The relevant bit of the shell script (which is linked below), is:

(echo "callgraph = {";
cd "$DIR" && make -s CXX="$CXX" 2>&1 | grep ": @@@" | cut -d@ -f4-;
echo "}")

This data gathering method could easily be modified to analyze different problems. For simplicity, I extracted only the relevant information and converted it directly to Python data structures. Another approach would be to dump all of the function information (probably in JSON), allowing a later analysis script access to everything.

The analysis

I wrote an analysis script in Python to process the data. The input is a large dictionary, mapping functions to the set of functions they call and whether they touch PC directly.

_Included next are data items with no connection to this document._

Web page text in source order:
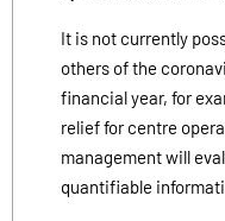
It is not currently
others of the
financial year, for
relief for centre
management will
quantifiable
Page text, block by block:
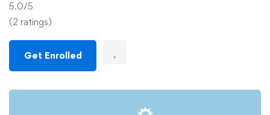
5.0/5
(2 ratings)
Get Enrolled
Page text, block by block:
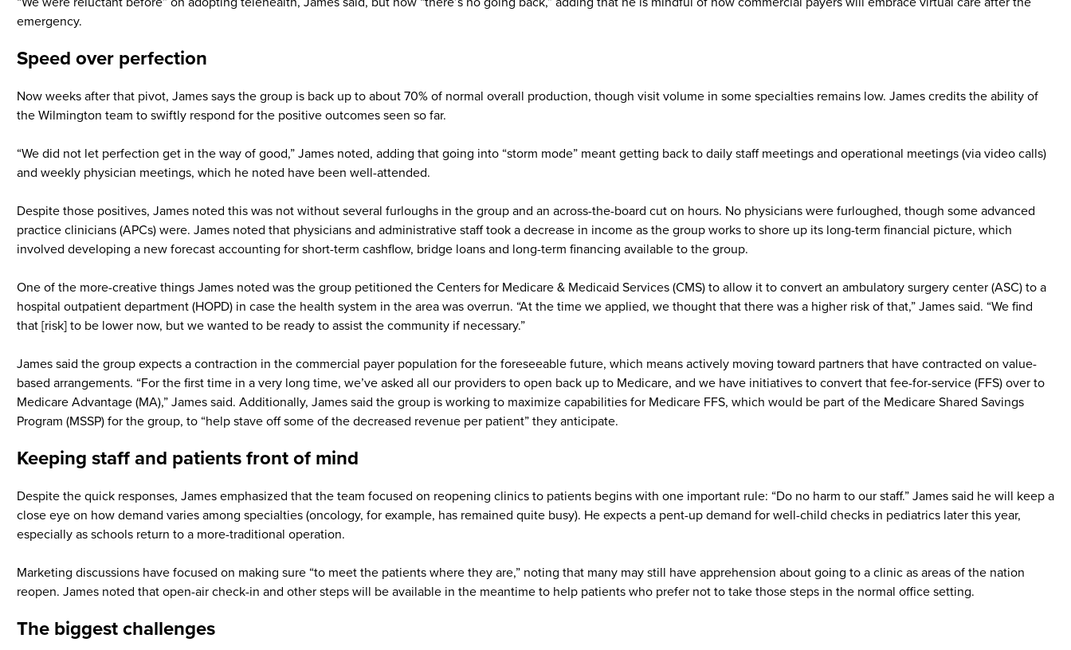
emergency.
Speed over perfection
Now weeks after that pivot, James says the group is back up to about 70% of normal overall production, though visit volume in some specialties remains low. James credits the ability of
the Wilmington team to swiftly respond for the positive outcomes seen so far.
“We did not let perfection get in the way of good,” James noted, adding that going into “storm mode” meant getting back to daily staff meetings and operational meetings (via video calls)
and weekly physician meetings, which he noted have been well-attended.
Despite those positives, James noted this was not without several furloughs in the group and an across-the-board cut on hours. No physicians were furloughed, though some advanced
practice clinicians (APCs) were. James noted that physicians and administrative staff took a decrease in income as the group works to shore up its long-term financial picture, which
involved developing a new forecast accounting for short-term cashflow, bridge loans and long-term financing available to the group.
One of the more-creative things James noted was the group petitioned the Centers for Medicare & Medicaid Services (CMS) to allow it to convert an ambulatory surgery center (ASC) to a
hospital outpatient department (HOPD) in case the health system in the area was overrun. “At the time we applied, we thought that there was a higher risk of that,” James said. “We find
that [risk] to be lower now, but we wanted to be ready to assist the community if necessary.”
James said the group expects a contraction in the commercial payer population for the foreseeable future, which means actively moving toward partners that have contracted on value-
based arrangements. “For the first time in a very long time, we’ve asked all our providers to open back up to Medicare, and we have initiatives to convert that fee-for-service (FFS) over to
Medicare Advantage (MA),” James said. Additionally, James said the group is working to maximize capabilities for Medicare FFS, which would be part of the Medicare Shared Savings
Program (MSSP) for the group, to “help stave off some of the decreased revenue per patient” they anticipate.
Keeping staff and patients front of mind
Despite the quick responses, James emphasized that the team focused on reopening clinics to patients begins with one important rule: “Do no harm to our staff.” James said he will keep a
close eye on how demand varies among specialties (oncology, for example, has remained quite busy). He expects a pent-up demand for well-child checks in pediatrics later this year,
especially as schools return to a more-traditional operation.
Marketing discussions have focused on making sure “to meet the patients where they are,” noting that many may still have apprehension about going to a clinic as areas of the nation
reopen. James noted that open-air check-in and other steps will be available in the meantime to help patients who prefer not to take those steps in the normal office setting.
The biggest challenges
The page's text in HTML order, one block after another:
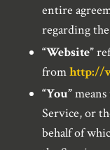
entire
regarding
“Website”
fromhttp://
“You”
Service, or
behalf of
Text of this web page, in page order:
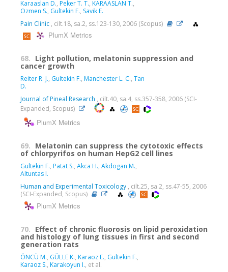
Karaaslan D., Peker T. T., KARAASLAN T.,
Ozmen S., Gultekin F., Savik E.
Pain Clinic , cilt.18, sa.2, ss.123-130, 2006 (Scopus)
PlumX Metrics
68. Light pollution, melatonin suppression and
cancer growth
Reiter R. J., Gultekin F., Manchester L. C., Tan
D.
Journal of Pineal Research , cilt.40, sa.4, ss.357-358, 2006 (SCI-
Expanded, Scopus)
PlumX Metrics
69. Melatonin can suppress the cytotoxic effects
of chlorpyrifos on human HepG2 cell lines
Gultekin F., Patat S., Akca H., Akdogan M.,
Altuntas I.
Human and Experimental Toxicology , cilt.25, sa.2, ss.47-55, 2006
(SCI-Expanded, Scopus)
PlumX Metrics
70. Effect of chronic fluorosis on lipid peroxidation
and histology of lung tissues in first and second
generation rats
ÖNCÜ M., GÜLLE K., Karaoz E., Gultekin F.,
Karaoz S., Karakoyun I., et al.
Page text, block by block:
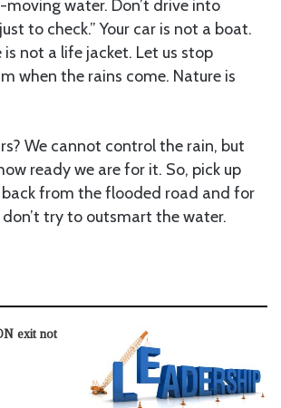
moving water. Don’t drive into
to check.” Your car is not a boat.
is not a life jacket. Let us stop
when the rains come. Nature is
We cannot control the rain, but
ready we are for it. So, pick up
from the flooded road and for
don’t try to outsmart the water.
exit not
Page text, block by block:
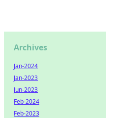
Archives
Jan-2024
Jan-2023
Jun-2023
Feb-2024
Feb-2023
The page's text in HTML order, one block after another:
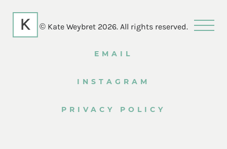
© Kate Weybret 2026. All rights reserved.
EMAIL
INSTAGRAM
PRIVACY POLICY
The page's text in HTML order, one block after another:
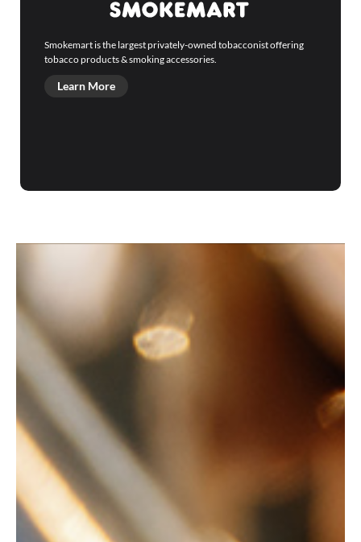
Smokemart is the largest privately-owned tobacconist offering
tobacco products & smoking accessories.
Learn More

I viewed the problem in terms of graph theory. The mapping from functions to the functions they call is simply a directed graph. Each function is a node and there is a edge from a function to each function that it calls. In this graph, some nodes (those that touch the PC) are initially marked. We want to color red every node that has a path to one of the initially marked nodes.

Another way to state this is that a node is colored red if and only if it is either initially marked or has an edge to a red node. Doing the coloring is a simple problem. We simply compute the reverse graph (reversing all of the edges) and then perform a depth first search of the reverse graph starting from the marked nodes. Every node we see, we color red.

When doing the DFS, we keep track of which node we first reached a newly colored node from, so that we can determine a path back to an initially marked node.

My implementation also supports providing a predicate to exclude certain nodes from the search, in order to investigate how fixing certain functions to not require the PC would change things.

Caveats

While my method is useful, it is not perfect. It can produce both false positives and false negatives.

False negatives result from polymorphism in the form of virtual functions and function pointers. When a call to such a function is made, there needs to be an edge from the caller to all of the functions that could be called. For virtual functions, this is all functions overriding the virtual function. For function pointers, I think this is every function of the proper type that is used in a way that it not a call at some point. It should be possible to address this problem, but at a significantly increased complexity compared to what I have. Fortunately for me, Tracemonkey does not use virtual classes much and does not use function pointers in places where it matters for my analysis.

False positives are a little trickier, and can’t be worked around in general. Consider the following:

void foo(bool bar) {
    if (bar)
        // access the PC
}
void baz() { foo(false); }

Calling baz() will not result in the PC being accessed, but my analysis will report that it can access the PC (since foo() can). Knowing whether a function can actually cause the PC to be accessed is isomorphic to the halting problem and thus undecidable.

The code

My code is available here. make_callgraph.sh expects to find g++ and Dehydra under ~/gcc-dehydra/, as suggested in the Dehydra installation instructions. make_callgraph.sh must be run with its output redirected to callgraph.py. search.py contains both the general search algorithm and code that uses it to analyze functions introduced in my inline threading patch.